### Given data

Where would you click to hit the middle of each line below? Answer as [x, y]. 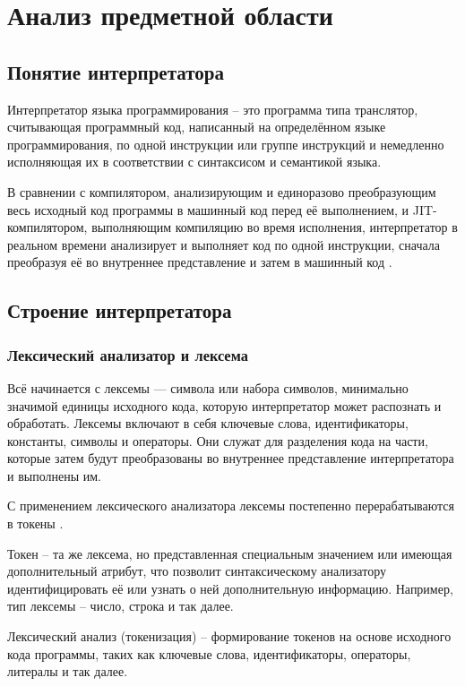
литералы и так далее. [68, 671]
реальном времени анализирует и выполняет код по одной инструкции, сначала [224, 244]
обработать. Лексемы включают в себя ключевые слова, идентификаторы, [208, 423]
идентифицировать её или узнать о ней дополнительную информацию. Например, [230, 588]
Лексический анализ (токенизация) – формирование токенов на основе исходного [229, 636]
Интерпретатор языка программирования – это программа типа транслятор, [213, 109]
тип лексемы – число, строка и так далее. [121, 606]
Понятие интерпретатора [116, 71]
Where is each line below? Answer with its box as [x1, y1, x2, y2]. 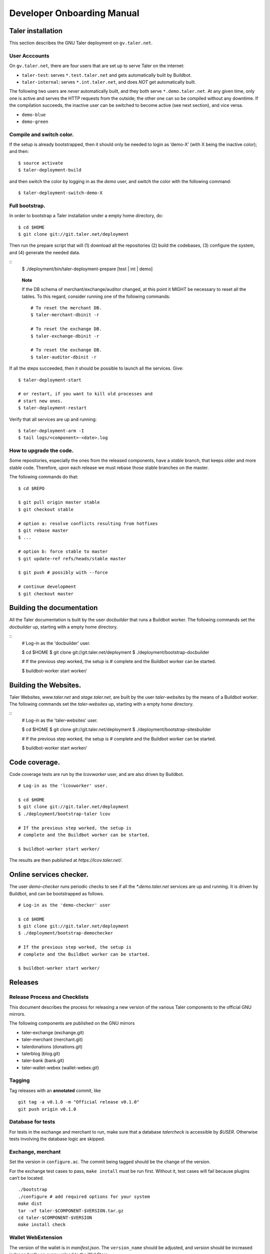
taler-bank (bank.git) [21, 1057, 64, 1063]
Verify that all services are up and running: [9, 416, 97, 422]
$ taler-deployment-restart [18, 405, 87, 411]
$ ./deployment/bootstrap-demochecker [18, 930, 113, 936]
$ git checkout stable [18, 507, 74, 512]
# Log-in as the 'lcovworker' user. [18, 783, 108, 789]
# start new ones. [18, 398, 63, 404]
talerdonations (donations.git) [21, 1043, 82, 1049]
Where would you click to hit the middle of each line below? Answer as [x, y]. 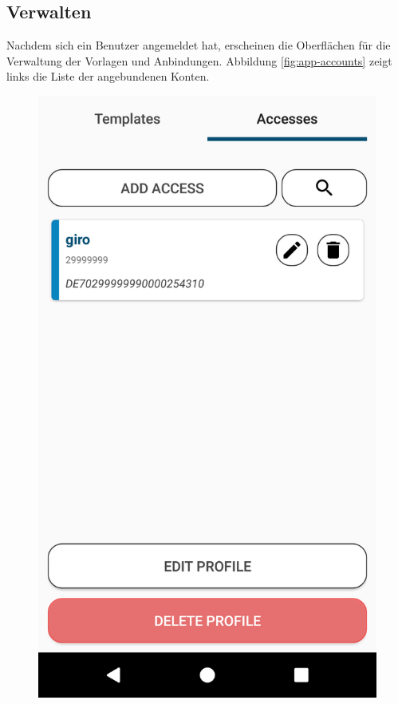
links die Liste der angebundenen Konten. [108, 76]
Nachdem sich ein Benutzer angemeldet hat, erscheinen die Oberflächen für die [199, 45]
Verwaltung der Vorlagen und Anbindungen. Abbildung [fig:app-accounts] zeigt [199, 60]
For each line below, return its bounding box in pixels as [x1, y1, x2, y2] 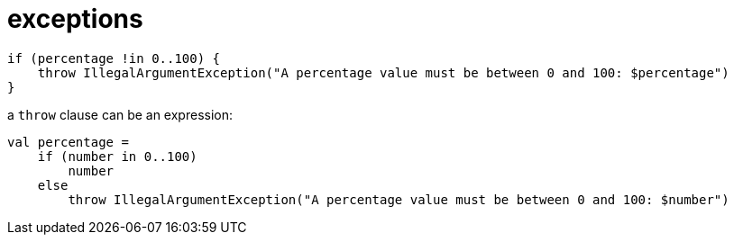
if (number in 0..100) [37, 148, 197, 164]
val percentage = [7, 134, 129, 149]
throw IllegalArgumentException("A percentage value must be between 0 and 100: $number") [68, 192, 729, 207]
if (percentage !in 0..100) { [7, 50, 221, 66]
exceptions [7, 4, 143, 34]
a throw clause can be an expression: [7, 106, 234, 122]
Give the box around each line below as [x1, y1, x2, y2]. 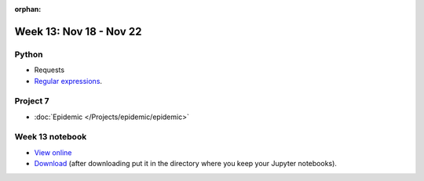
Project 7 [14, 96, 50, 107]
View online [34, 147, 72, 157]
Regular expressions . [34, 76, 102, 85]
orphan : [14, 5, 42, 13]
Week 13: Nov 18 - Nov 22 [14, 24, 142, 38]
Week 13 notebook [14, 132, 87, 143]
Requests [34, 65, 65, 74]
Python [14, 49, 43, 60]
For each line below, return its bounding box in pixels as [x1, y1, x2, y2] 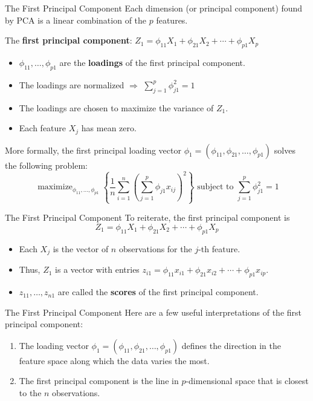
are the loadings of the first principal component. [59, 56, 245, 68]
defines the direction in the [181, 339, 281, 351]
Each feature [19, 122, 66, 134]
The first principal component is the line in [19, 374, 179, 387]
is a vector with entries [55, 263, 140, 276]
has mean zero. [81, 122, 137, 134]
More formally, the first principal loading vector [5, 143, 181, 156]
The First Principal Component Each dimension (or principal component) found [5, 2, 303, 14]
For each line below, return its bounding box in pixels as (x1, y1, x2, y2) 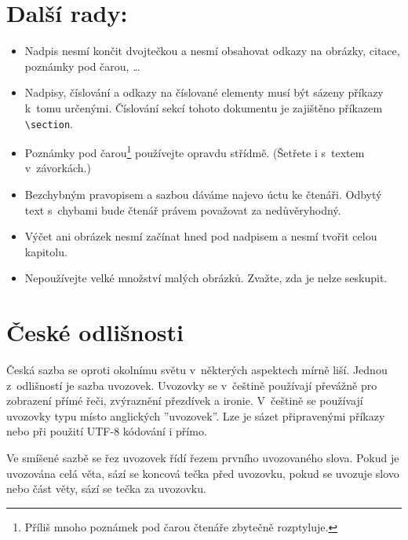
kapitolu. (24, 243, 67, 259)
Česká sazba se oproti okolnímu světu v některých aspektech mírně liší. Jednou (6, 362, 388, 378)
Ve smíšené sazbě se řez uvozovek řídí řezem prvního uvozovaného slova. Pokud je (6, 450, 399, 466)
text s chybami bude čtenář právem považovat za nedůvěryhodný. (24, 201, 341, 218)
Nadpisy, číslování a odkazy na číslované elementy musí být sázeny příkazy (24, 84, 384, 101)
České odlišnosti (6, 316, 184, 348)
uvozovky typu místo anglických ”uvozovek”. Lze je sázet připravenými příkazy (6, 407, 385, 424)
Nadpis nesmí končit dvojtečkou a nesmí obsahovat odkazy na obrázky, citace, (24, 42, 400, 59)
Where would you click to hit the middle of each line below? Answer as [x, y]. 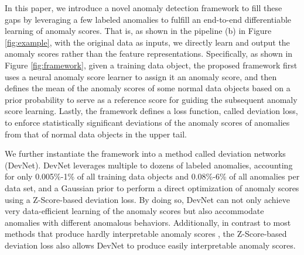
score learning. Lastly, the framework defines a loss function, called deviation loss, [151, 111]
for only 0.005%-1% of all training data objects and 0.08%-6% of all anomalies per [152, 176]
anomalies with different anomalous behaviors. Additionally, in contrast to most [148, 222]
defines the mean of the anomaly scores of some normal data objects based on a [148, 88]
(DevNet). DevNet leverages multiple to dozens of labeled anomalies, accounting [149, 165]
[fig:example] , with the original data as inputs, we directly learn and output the [147, 42]
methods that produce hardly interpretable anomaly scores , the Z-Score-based [146, 234]
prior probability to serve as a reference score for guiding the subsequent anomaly [151, 99]
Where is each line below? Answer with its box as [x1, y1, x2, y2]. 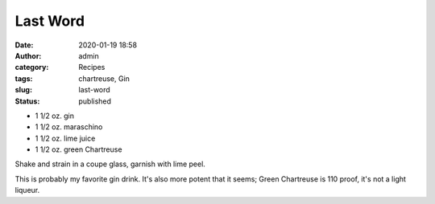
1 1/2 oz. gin [35, 111, 74, 120]
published [78, 96, 112, 106]
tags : [14, 73, 33, 84]
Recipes [78, 63, 106, 72]
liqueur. [14, 186, 40, 195]
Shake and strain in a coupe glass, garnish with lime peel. [14, 159, 205, 169]
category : [14, 63, 49, 72]
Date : [14, 40, 34, 50]
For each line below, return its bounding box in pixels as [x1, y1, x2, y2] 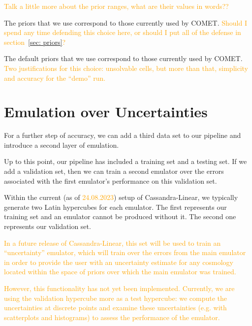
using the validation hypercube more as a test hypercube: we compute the [4, 293, 227, 303]
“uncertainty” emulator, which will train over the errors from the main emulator [4, 247, 246, 258]
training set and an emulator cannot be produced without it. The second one [4, 211, 236, 222]
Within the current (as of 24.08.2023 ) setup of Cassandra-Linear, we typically [4, 192, 238, 202]
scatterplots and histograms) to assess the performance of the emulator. [4, 312, 220, 322]
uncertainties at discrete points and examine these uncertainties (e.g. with [4, 302, 227, 313]
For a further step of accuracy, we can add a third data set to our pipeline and [4, 130, 241, 140]
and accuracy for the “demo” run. [4, 72, 106, 83]

######

Using the data above, which lines fall from the one with "Date : [14, 40, 34, 50]" through the one with "For a further"? Repeat them exactly, ends included, minus any pictures.

# Reply
Date : [14, 40, 34, 50]
For each line below, return its bounding box in pixels as [x1, y1, x2, y2] 
using the validation hypercube more as a test hypercube: we compute the [4, 293, 227, 303]
“uncertainty” emulator, which will train over the errors from the main emulator [4, 247, 246, 258]
training set and an emulator cannot be produced without it. The second one [4, 211, 236, 222]
Within the current (as of 24.08.2023 ) setup of Cassandra-Linear, we typically [4, 192, 238, 202]
scatterplots and histograms) to assess the performance of the emulator. [4, 312, 220, 322]
uncertainties at discrete points and examine these uncertainties (e.g. with [4, 302, 227, 313]
For a further step of accuracy, we can add a third data set to our pipeline and [4, 130, 241, 140]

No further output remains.